In outpatient clinics, patients often come to the clinic because of insomnia, and there are also patients who often have nightmares during sleep. Some people will be surprised, is it a disease to have frequent nightmares? Do you also have to see a doctor when you have nightmares? It should be noted that normal dream activity is one of the important factors to ensure the normal vitality of the body, and nightmares are dream experiences that cause extreme uneasiness or panic. Nightmares may not only be related to psychological background, but may also indicate unhealthy physical and physiological conditions.

"Stimulation" is an important cause of dreams

Nightmares occur during sleep, which is an essential physiological process for maintaining the health of the body, and its importance is second only to breathing and heartbeat.

Normal human sleep has two phases, namely the "non-REM sleep (NREM) phase", in which most nerve cell activity decreases during the NREM phase and the "REM sleep (REM) phase", in which electrical brain activity is similar to that of wakefulness. In a normal person's one-night sleep, there are 4-6 NREM/REM cycles.

Dreams are produced during sleep, when people sleep, brain cells enter a resting state, but some brain cells do not completely rest, weak stimulation will cause their activity and trigger dreams.

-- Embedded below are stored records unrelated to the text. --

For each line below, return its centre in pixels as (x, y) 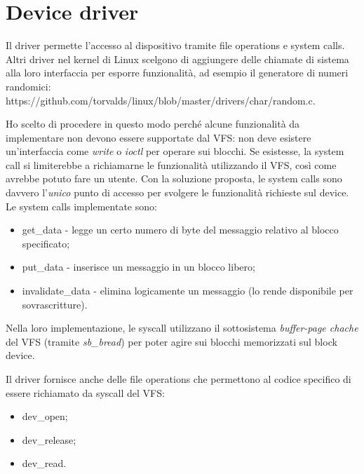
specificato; (46, 243)
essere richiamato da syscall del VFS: (85, 392)
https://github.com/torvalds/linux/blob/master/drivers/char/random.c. (161, 100)
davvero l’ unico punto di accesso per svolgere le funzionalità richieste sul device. (177, 192)
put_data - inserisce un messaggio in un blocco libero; (139, 267)
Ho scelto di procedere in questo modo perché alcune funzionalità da (153, 124)
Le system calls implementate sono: (81, 206)
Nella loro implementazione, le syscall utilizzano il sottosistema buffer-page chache (182, 328)
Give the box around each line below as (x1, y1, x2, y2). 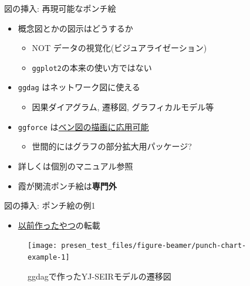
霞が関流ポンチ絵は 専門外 (18, 179, 117, 192)
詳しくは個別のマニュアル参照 (18, 159, 133, 172)
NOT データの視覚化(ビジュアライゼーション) (32, 42, 207, 54)
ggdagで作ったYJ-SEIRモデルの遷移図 (28, 270, 171, 282)
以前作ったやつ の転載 (18, 219, 100, 231)
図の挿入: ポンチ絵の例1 (4, 199, 96, 212)
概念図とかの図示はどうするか (18, 22, 133, 34)
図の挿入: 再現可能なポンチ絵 (4, 2, 116, 14)
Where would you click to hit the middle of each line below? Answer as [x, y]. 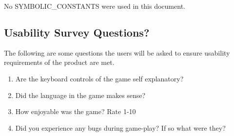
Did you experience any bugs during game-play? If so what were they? [120, 127]
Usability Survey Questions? [77, 32]
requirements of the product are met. [59, 62]
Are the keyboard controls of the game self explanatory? [99, 78]
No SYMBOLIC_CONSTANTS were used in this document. [95, 6]
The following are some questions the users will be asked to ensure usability [117, 52]
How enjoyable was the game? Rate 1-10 [76, 111]
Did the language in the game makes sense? [80, 95]
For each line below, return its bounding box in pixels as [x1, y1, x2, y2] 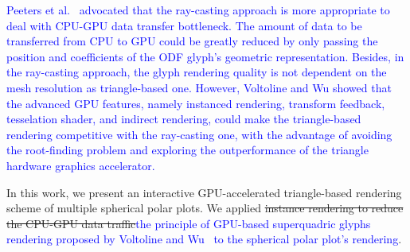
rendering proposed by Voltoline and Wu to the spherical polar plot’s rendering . [6, 231, 402, 247]
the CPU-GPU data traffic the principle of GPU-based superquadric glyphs [6, 215, 371, 231]
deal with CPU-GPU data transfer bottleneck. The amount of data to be [6, 17, 362, 33]
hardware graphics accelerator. [6, 157, 155, 173]
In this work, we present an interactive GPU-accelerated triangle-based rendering [6, 184, 402, 200]
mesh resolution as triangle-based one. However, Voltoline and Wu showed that [6, 79, 392, 95]
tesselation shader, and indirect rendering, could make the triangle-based [6, 110, 361, 127]
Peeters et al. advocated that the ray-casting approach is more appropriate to [6, 2, 390, 17]
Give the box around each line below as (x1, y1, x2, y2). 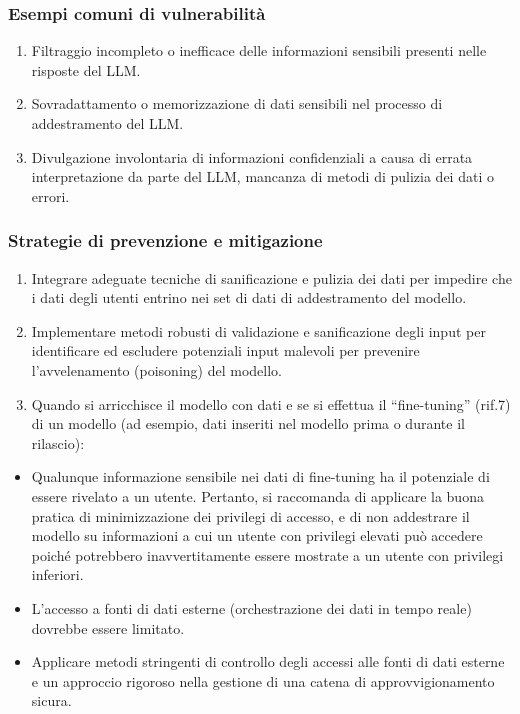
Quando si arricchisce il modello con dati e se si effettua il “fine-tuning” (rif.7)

Dreaming is a normal, essential physiological and psychological phenomenon, everyone dreams in their sleep every day, but some people remember clearly, some people can't remember clearly. The study found that 80% of people who were awakened during the rapid eye movement sleep (REM) phase were dreaming, and only 7% of those who were awakened during the non-RAPID EYE movement sleep (NREM) phase were dreaming.

Normal dream activity is one of the important factors to ensure the normal vitality of the body, and it is a way to coordinate the balance of the human psychological world. Nightmares are dream experiences that cause extreme uneasiness or panic. Dreams are diverse, and the factors for their formation are extremely complex, and it is generally believed that "stimulation" is an important cause of dreams. These stimuli include:

(1) External stimuli of the body, such as the rustling of wind-blown leaves to produce rainy dreams;

(2) The internal stimulation of the body, such as thirst, will dream of finding water to drink;

(3) The continuation of mental activity during the day, the so-called "day to think, night to dream";

(4) Memories of the past reappear in our dreams;

(5) The role of the subconscious.

In general, dreams are based on physical physiology and set against the background of individual psychology, which is a reflection of objective reality. In addition to the psychological background, nightmares also indicate unhealthy physical and physiological conditions. Thus nightmares can be a manifestation of physiological abnormalities or diseases, such as increased or slowed heart rate, cerebral ischemia and hypoxia, local brain lesions, depression, anxiety, etc. caused by nightmares; it can also be a disease state, or indicate the pathogenesis of certain diseases.

May predict certain neurodegenerative lesions

Some patients often have nightmares, dreaming of horrible dreams such as being chased, accompanied by shouting, physical and physical activities related to the dream, such as rolling, punching and kicking, etc., and appearing harmful behavior. This is a sleep disorder that occurs in the rapid eye movement sleep (REM) phase, called rapid eye movement behavior disorder (RBD).

RBD is a heterogeneous sleep characterized by constant specific dream behavior and detection of resymbly sleep (REM) phase tension failure in polysomnography (PSG). Specific dream behaviors are a core clinical feature of RAPID EYE movement disorder (RBD), while detection of REM phase tension relaxation on polysomnography (PSG) is an adjunctive test for the diagnosis of RBD.

However, there are also cases of rapid eye movement sleep (REM) phase dystrophic relaxation detected in PSG, but there are no clinical manifestations of specific dream behaviors, which is more common in patients taking antidepressants.

RBD is divided into primary and secondary, secondary RBD is seen in Parkinson's disease, Lewy body dementia, Alzheimer's disease, sleepy episodes, tumors, related drugs (especially antidepressants) and so on. Primary RBD can go some way to predicting certain neurodegenerative lesions, particularly Parkinson's disease, Lewy body dementia, and parkinsonian-like symptoms such as multisystem atrophy.

In 1996, Dr. Carlos H and his team reported that of the 29 elderly patients with primary RBD, 38% were diagnosed with Parkinson's syndrome within 3.7 ± 1.4 years. This was the beginning of research into the relationship between RBD and Parkinson's syndrome. Since then, there have been relatively large-scale clinical studies in various countries, all of which confirm that primary RBD predicts that the disease is heading towards such Parkinson's syndrome-like diseases.

Pathological changes in Parkinson's syndrome are mainly the production of Lewis bodies in brain tissue. When The Lewis body invades the gray matter nuclei of the substantia substantia, midbrain, and forebrain, it leads to Parkinson's-like clinical manifestations. However, when The Louis body has not yet invaded the gray matter nucleus of the substantia substantia substantia and midbrain and forebrain, and is confined to the medulla oblongata or pontine cover, it does not cause Parkinson's clinical manifestations, but it can cause the onset of RBD. This also pathologically explains why idiopathic RBD can be used as a predictive indicator of Parkinson's-like disease.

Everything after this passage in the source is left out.